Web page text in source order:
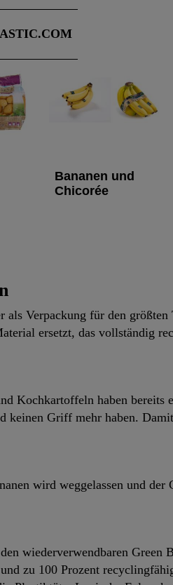
Bananen und
Chicorée
als Verpackung für den
ersetzt, das vollständig
Kochkartoffeln haben
keinen Griff mehr haben.
wird weggelassen und
wiederverwendbaren Green
zu 100 Prozent

What you will do => Pictures are to be excluded; the records themselves are to be reproduced exactly.

Solution to this problem =>
Web page text in source order:
Bananen und
Chicorée
als Verpackung für den
ersetzt, das vollständig
Kochkartoffeln haben
keinen Griff mehr haben.
wird weggelassen und
wiederverwendbaren Green
zu 100 Prozent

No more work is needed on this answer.